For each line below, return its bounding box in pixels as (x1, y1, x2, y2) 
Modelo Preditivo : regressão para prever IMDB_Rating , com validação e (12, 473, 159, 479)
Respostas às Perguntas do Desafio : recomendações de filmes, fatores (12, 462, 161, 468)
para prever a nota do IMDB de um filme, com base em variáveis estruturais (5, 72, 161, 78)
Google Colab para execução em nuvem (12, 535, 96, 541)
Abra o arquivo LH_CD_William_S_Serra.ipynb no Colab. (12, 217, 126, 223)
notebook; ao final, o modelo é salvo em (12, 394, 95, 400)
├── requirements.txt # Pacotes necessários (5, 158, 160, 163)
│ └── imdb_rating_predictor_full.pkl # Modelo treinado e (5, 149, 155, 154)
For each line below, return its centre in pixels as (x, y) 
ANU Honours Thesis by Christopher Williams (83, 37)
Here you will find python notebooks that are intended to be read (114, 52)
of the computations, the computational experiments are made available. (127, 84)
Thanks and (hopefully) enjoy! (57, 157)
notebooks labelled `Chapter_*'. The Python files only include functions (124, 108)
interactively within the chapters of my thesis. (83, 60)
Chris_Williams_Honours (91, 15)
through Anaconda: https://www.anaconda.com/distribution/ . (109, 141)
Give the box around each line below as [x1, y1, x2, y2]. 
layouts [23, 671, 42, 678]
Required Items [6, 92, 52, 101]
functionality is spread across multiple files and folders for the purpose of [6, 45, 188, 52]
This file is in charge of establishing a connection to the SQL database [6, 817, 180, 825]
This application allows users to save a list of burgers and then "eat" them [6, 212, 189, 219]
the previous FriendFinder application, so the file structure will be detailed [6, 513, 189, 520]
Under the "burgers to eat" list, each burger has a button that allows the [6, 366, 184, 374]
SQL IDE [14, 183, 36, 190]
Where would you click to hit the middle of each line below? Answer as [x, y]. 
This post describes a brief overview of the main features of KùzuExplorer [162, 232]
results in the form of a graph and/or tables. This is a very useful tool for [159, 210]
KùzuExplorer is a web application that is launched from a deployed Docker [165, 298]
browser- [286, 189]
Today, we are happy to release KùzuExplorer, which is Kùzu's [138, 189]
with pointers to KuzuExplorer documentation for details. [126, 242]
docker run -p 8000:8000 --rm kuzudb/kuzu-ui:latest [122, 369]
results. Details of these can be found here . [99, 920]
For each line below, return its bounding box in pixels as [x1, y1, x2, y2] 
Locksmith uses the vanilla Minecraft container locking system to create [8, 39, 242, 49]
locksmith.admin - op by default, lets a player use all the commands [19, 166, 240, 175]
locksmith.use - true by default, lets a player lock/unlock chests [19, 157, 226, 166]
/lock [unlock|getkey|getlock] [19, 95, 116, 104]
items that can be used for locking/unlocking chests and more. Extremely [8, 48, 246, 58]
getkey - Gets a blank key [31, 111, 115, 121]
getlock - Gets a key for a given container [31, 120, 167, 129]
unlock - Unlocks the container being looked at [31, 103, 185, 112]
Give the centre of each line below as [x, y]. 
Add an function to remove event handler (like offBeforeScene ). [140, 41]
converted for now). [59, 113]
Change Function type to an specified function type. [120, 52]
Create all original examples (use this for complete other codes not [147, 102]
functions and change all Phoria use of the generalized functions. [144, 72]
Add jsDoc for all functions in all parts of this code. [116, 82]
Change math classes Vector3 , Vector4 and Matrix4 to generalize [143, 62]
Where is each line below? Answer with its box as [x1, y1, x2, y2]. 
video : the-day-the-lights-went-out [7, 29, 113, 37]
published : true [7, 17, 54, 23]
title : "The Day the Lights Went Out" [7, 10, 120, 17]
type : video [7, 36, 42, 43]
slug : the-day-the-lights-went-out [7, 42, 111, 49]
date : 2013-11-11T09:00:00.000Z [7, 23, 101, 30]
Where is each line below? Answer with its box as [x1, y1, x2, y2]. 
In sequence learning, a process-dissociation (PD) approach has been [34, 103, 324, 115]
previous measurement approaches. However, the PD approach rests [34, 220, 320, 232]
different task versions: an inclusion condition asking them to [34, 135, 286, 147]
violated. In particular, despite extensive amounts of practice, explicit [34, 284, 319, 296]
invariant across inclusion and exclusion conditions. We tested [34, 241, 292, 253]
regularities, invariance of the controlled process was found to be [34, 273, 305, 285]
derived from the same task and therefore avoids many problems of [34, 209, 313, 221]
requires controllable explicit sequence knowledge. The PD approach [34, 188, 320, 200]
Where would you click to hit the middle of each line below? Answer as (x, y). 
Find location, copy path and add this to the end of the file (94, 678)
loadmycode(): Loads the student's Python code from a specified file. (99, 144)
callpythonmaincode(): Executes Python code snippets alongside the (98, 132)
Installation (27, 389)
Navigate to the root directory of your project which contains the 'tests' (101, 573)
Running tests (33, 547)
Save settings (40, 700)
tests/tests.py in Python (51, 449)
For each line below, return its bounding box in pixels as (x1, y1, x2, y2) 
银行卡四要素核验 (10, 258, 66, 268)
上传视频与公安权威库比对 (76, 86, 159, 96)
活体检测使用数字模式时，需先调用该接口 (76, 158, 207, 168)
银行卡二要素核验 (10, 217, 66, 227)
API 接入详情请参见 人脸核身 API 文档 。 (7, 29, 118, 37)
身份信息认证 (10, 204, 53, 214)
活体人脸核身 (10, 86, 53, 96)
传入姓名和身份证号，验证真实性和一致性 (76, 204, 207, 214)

**REQUIREMENT**
Give back every line from the beginning of the records through the line holding "functionality is spread", exactly as it reads, and leave out the rest.

**ANSWER BELOW**
For each line below, return its bounding box in pixels as (x1, y1, x2, y2) 
Modelo Preditivo : regressão para prever IMDB_Rating , com validação e (12, 473, 159, 479)
Respostas às Perguntas do Desafio : recomendações de filmes, fatores (12, 462, 161, 468)
para prever a nota do IMDB de um filme, com base em variáveis estruturais (5, 72, 161, 78)
Google Colab para execução em nuvem (12, 535, 96, 541)
Abra o arquivo LH_CD_William_S_Serra.ipynb no Colab. (12, 217, 126, 223)
notebook; ao final, o modelo é salvo em (12, 394, 95, 400)
├── requirements.txt # Pacotes necessários (5, 158, 160, 163)
│ └── imdb_rating_predictor_full.pkl # Modelo treinado e (5, 149, 155, 154)
For each line below, return its centre in pixels as (x, y) 
ANU Honours Thesis by Christopher Williams (83, 37)
Here you will find python notebooks that are intended to be read (114, 52)
of the computations, the computational experiments are made available. (127, 84)
Thanks and (hopefully) enjoy! (57, 157)
notebooks labelled `Chapter_*'. The Python files only include functions (124, 108)
interactively within the chapters of my thesis. (83, 60)
Chris_Williams_Honours (91, 15)
through Anaconda: https://www.anaconda.com/distribution/ . (109, 141)
Give the box around each line below as [x1, y1, x2, y2]. 
layouts [23, 671, 42, 678]
Required Items [6, 92, 52, 101]
functionality is spread across multiple files and folders for the purpose of [6, 45, 188, 52]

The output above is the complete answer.